• **Saved entries**:
* * * * * * * * *
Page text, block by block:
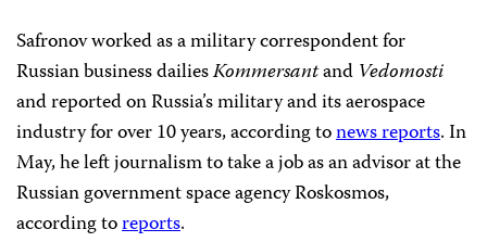
Safronov worked as a military correspondent for
Russian business dailiesKommersantand Vedomosti
and reported on Russia’s military and its aerospace
industry for over 10 years, according tonews reports. In
May, he left journalism to take a job as an advisor at the
Russian government space agency Roskosmos,
according toreports.
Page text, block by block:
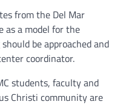
from the Del Mar
as a model for the
be approached and
coordinator.
students, faculty and
Christi community are
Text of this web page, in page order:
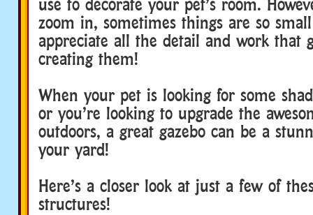
zoom in, sometimes things are so
appreciate all the detail and work that
creating them!
When your pet is looking for some
or you’re looking to upgrade the
outdoors, a great gazebo can be a
your yard!
Here’s a closer look at just a few of
structures!
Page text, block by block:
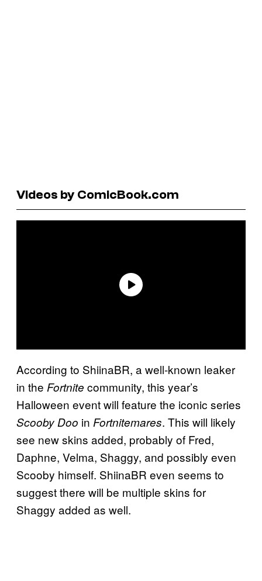
Videos by ComicBook.com
According to ShiinaBR, a well-known leaker
in the Fortnite community, this year’s
Halloween event will feature the iconic series
Scooby Doo in Fortnitemares. This will likely
see new skins added, probably of Fred,
Daphne, Velma, Shaggy, and possibly even
Scooby himself. ShiinaBR even seems to
suggest there will be multiple skins for
Shaggy added as well.
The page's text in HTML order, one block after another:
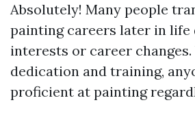
Absolutely! Many people
painting careers later in life
interests or career
dedication and training,
proficient at painting
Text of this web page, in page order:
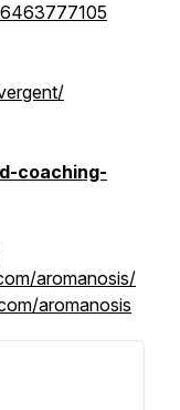
coaching-
aromanosis/
aromanosis
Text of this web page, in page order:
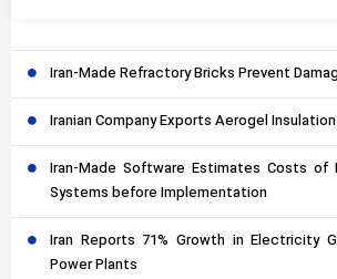
Iran-Made Refractory Bricks Prevent
Iranian Company Exports Aerogel
Iran-Made Software Estimates Costs of
Systems before Implementation
Iran Reports 71% Growth in Electricity
Power Plants
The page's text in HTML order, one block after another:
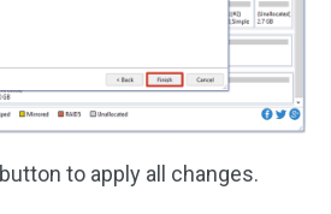
button to apply all changes.
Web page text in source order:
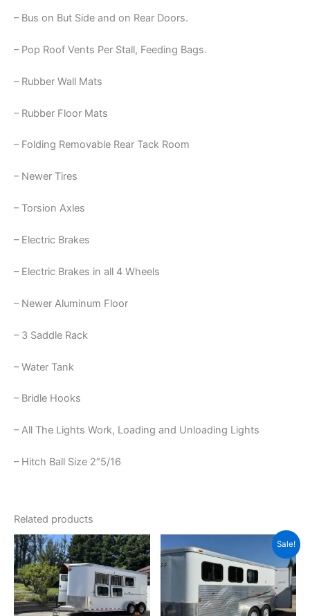
– Bus on But Side and on Rear Doors.
– Pop Roof Vents Per Stall, Feeding Bags.
– Rubber Wall Mats
– Rubber Floor Mats
– Folding Removable Rear Tack Room
– Newer Tires
– Torsion Axles
– Electric Brakes
– Electric Brakes in all 4 Wheels
– Newer Aluminum Floor
– 3 Saddle Rack
– Water Tank
– Bridle Hooks
– All The Lights Work, Loading and Unloading Lights
– Hitch Ball Size 2″5/16
Related products
Sale!
price
was:
$15,600.00.
Current
price
is:
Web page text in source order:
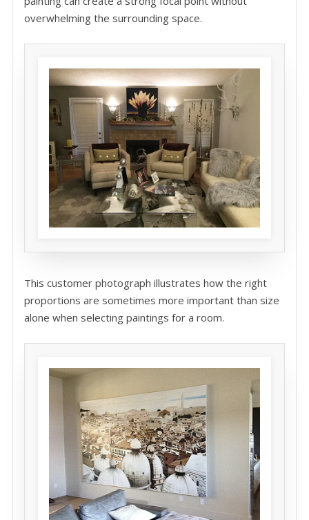
overwhelming the surrounding space.
This customer photograph illustrates how the right
proportions are sometimes more important than size
alone when selecting paintings for a room.
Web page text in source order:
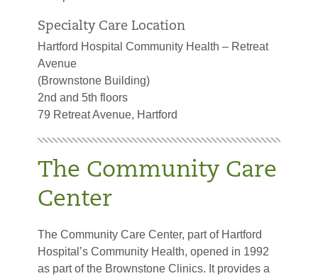
Specialty Care Location
Hartford Hospital Community Health – Retreat
Avenue
(Brownstone Building)
2nd and 5th floors
79 Retreat Avenue, Hartford
The Community Care
Center
The Community Care Center, part of Hartford
Hospital’s Community Health, opened in 1992
as part of the Brownstone Clinics. It provides a
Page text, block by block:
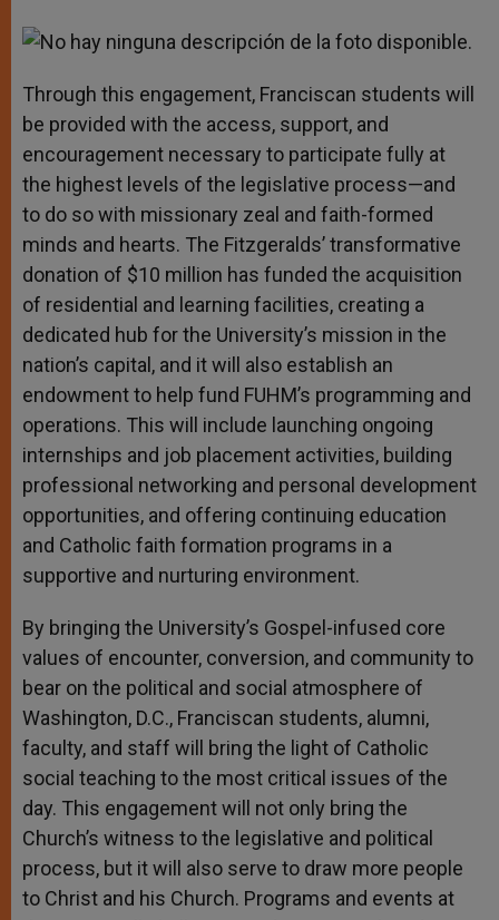
Through this engagement, Franciscan students will
be provided with the access, support, and
encouragement necessary to participate fully at
the highest levels of the legislative process—and
to do so with missionary zeal and faith-formed
minds and hearts. The Fitzgeralds’ transformative
donation of $10 million has funded the acquisition
of residential and learning facilities, creating a
dedicated hub for the University’s mission in the
nation’s capital, and it will also establish an
endowment to help fund FUHM’s programming and
operations. This will include launching ongoing
internships and job placement activities, building
professional networking and personal development
opportunities, and offering continuing education
and Catholic faith formation programs in a
supportive and nurturing environment.
By bringing the University’s Gospel-infused core
values of encounter, conversion, and community to
bear on the political and social atmosphere of
Washington, D.C., Franciscan students, alumni,
faculty, and staff will bring the light of Catholic
social teaching to the most critical issues of the
day. This engagement will not only bring the
Church’s witness to the legislative and political
process, but it will also serve to draw more people
to Christ and his Church. Programs and events at
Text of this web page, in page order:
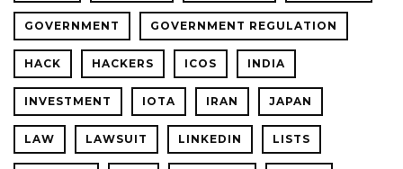
GOVERNMENT GOVERNMENT REGULATION
HACK HACKERS ICOS INDIA
INVESTMENT IOTA IRAN JAPAN
LAW LAWSUIT LINKEDIN LISTS
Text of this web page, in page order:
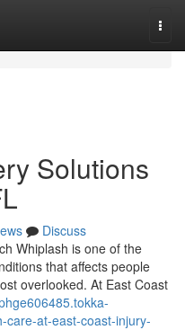
Solutions
Discuss
Whiplash is one of the
that affects people
overlooked. At East Coast
care-at-east-coast-injury-
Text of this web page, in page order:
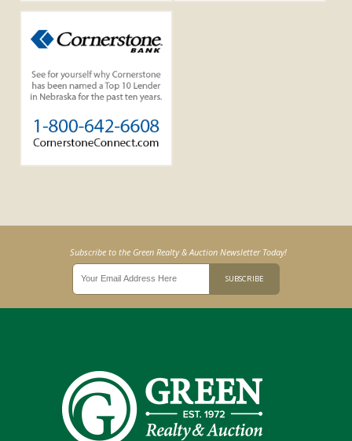
Subscribe to the Green Realty & Auction Newsletter Today!
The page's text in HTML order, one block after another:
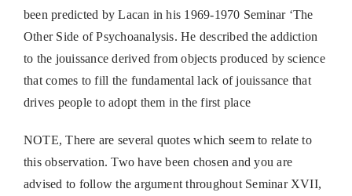
been predicted by Lacan in his 1969-1970 Seminar ‘The
Other Side of Psychoanalysis. He described the addiction
to the jouissance derived from objects produced by science
that comes to fill the fundamental lack of jouissance that
drives people to adopt them in the first place
NOTE, There are several quotes which seem to relate to
this observation. Two have been chosen and you are
advised to follow the argument throughout Seminar XVII,
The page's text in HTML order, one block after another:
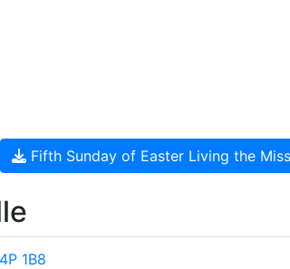
Fifth Sunday of Easter Living the
1B8
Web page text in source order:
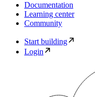
Documentation
Learning center
Community
Start building
Login
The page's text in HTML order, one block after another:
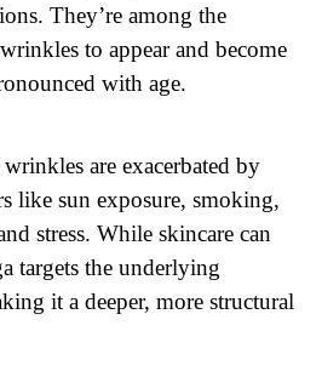
They’re among the
to appear and become
with age.
are exacerbated by
like sun exposure, smoking,
stress. While skincare can
targets the underlying
it a deeper, more structural
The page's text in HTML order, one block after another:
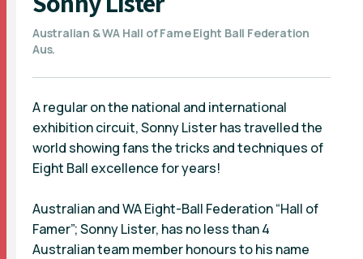
Australian & WA Hall of Fame Eight Ball Federation
Aus.
A regular on the national and international
exhibition circuit, Sonny Lister has travelled the
world showing fans the tricks and techniques of
Eight Ball excellence for years!
Australian and WA Eight-Ball Federation “Hall of
Famer”; Sonny Lister, has no less than 4
Australian team member honours to his name
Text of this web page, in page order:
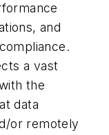
and
a vast
the
data
or remotely
* * * * * * * * *
• **Task to complete**: When copying the entries above, keep each word as it is and exclude any image.

• **Written response**:
Page text, block by block:
Safronov worked as a military correspondent for
Russian business dailiesKommersantand Vedomosti
and reported on Russia’s military and its aerospace
industry for over 10 years, according tonews reports. In
May, he left journalism to take a job as an advisor at the
Russian government space agency Roskosmos,
according toreports.
Page text, block by block:
from the Del Mar
as a model for the
be approached and
coordinator.
students, faculty and
Christi community are
Text of this web page, in page order:
zoom in, sometimes things are so
appreciate all the detail and work that
creating them!
When your pet is looking for some
or you’re looking to upgrade the
outdoors, a great gazebo can be a
your yard!
Here’s a closer look at just a few of
structures!
Page text, block by block:
Videos by ComicBook.com
According to ShiinaBR, a well-known leaker
in the Fortnite community, this year’s
Halloween event will feature the iconic series
Scooby Doo in Fortnitemares. This will likely
see new skins added, probably of Fred,
Daphne, Velma, Shaggy, and possibly even
Scooby himself. ShiinaBR even seems to
suggest there will be multiple skins for
Shaggy added as well.
The page's text in HTML order, one block after another:
Absolutely! Many people
painting careers later in life
interests or career
dedication and training,
proficient at painting
Text of this web page, in page order:
coaching-
aromanosis/
aromanosis
Text of this web page, in page order:
Iran-Made Refractory Bricks Prevent
Iranian Company Exports Aerogel
Iran-Made Software Estimates Costs of
Systems before Implementation
Iran Reports 71% Growth in Electricity
Power Plants
The page's text in HTML order, one block after another:
button to apply all changes.
Web page text in source order:
– Bus on But Side and on Rear Doors.
– Pop Roof Vents Per Stall, Feeding Bags.
– Rubber Wall Mats
– Rubber Floor Mats
– Folding Removable Rear Tack Room
– Newer Tires
– Torsion Axles
– Electric Brakes
– Electric Brakes in all 4 Wheels
– Newer Aluminum Floor
– 3 Saddle Rack
– Water Tank
– Bridle Hooks
– All The Lights Work, Loading and Unloading Lights
– Hitch Ball Size 2″5/16
Related products
Sale!
price
was:
$15,600.00.
Current
price
is:
Web page text in source order:
overwhelming the surrounding space.
This customer photograph illustrates how the right
proportions are sometimes more important than size
alone when selecting paintings for a room.
Web page text in source order:
Specialty Care Location
Hartford Hospital Community Health – Retreat
Avenue
(Brownstone Building)
2nd and 5th floors
79 Retreat Avenue, Hartford
The Community Care
Center
The Community Care Center, part of Hartford
Hospital’s Community Health, opened in 1992
as part of the Brownstone Clinics. It provides a
Page text, block by block:
Through this engagement, Franciscan students will
be provided with the access, support, and
encouragement necessary to participate fully at
the highest levels of the legislative process—and
to do so with missionary zeal and faith-formed
minds and hearts. The Fitzgeralds’ transformative
donation of $10 million has funded the acquisition
of residential and learning facilities, creating a
dedicated hub for the University’s mission in the
nation’s capital, and it will also establish an
endowment to help fund FUHM’s programming and
operations. This will include launching ongoing
internships and job placement activities, building
professional networking and personal development
opportunities, and offering continuing education
and Catholic faith formation programs in a
supportive and nurturing environment.
By bringing the University’s Gospel-infused core
values of encounter, conversion, and community to
bear on the political and social atmosphere of
Washington, D.C., Franciscan students, alumni,
faculty, and staff will bring the light of Catholic
social teaching to the most critical issues of the
day. This engagement will not only bring the
Church’s witness to the legislative and political
process, but it will also serve to draw more people
to Christ and his Church. Programs and events at
Text of this web page, in page order:
GOVERNMENT GOVERNMENT REGULATION
HACK HACKERS ICOS INDIA
INVESTMENT IOTA IRAN JAPAN
LAW LAWSUIT LINKEDIN LISTS
Text of this web page, in page order:
Solutions
Discuss
Whiplash is one of the
that affects people
overlooked. At East Coast
care-at-east-coast-injury-
Text of this web page, in page order:
Subscribe to the Green Realty & Auction Newsletter Today!
The page's text in HTML order, one block after another:
been predicted by Lacan in his 1969-1970 Seminar ‘The
Other Side of Psychoanalysis. He described the addiction
to the jouissance derived from objects produced by science
that comes to fill the fundamental lack of jouissance that
drives people to adopt them in the first place
NOTE, There are several quotes which seem to relate to
this observation. Two have been chosen and you are
advised to follow the argument throughout Seminar XVII,
The page's text in HTML order, one block after another:
Fifth Sunday of Easter Living the
1B8
Web page text in source order:
Documentation
Learning center
Community
Start building
Login
The page's text in HTML order, one block after another:
They’re among the
to appear and become
with age.
are exacerbated by
like sun exposure, smoking,
stress. While skincare can
targets the underlying
it a deeper, more structural
The page's text in HTML order, one block after another:
Australian & WA Hall of Fame Eight Ball Federation
Aus.
A regular on the national and international
exhibition circuit, Sonny Lister has travelled the
world showing fans the tricks and techniques of
Eight Ball excellence for years!
Australian and WA Eight-Ball Federation “Hall of
Famer”; Sonny Lister, has no less than 4
Australian team member honours to his name
Text of this web page, in page order:
and
a vast
the
data
or remotely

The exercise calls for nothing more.